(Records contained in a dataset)
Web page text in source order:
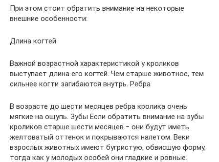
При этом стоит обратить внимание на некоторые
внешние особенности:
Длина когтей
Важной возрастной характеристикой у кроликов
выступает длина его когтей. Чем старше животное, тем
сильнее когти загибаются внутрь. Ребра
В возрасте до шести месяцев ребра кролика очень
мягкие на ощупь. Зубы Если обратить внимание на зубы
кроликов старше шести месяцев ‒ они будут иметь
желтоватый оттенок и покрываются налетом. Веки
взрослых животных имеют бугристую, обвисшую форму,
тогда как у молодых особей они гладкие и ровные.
...
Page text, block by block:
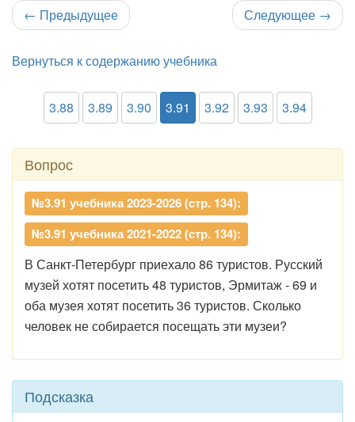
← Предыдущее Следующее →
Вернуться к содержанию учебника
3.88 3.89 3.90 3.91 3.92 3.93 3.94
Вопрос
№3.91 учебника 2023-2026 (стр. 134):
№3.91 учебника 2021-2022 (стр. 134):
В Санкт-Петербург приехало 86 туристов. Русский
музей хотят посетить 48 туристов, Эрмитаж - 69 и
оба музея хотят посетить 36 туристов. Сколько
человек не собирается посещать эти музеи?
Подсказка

→ **EXERCISE REQUIREMENTS**: Show every line above where "месяцев" is found.

→ **TASK OUTPUT**:
В возрасте до шести месяцев ребра кролика очень
кроликов старше шести месяцев ‒ они будут иметь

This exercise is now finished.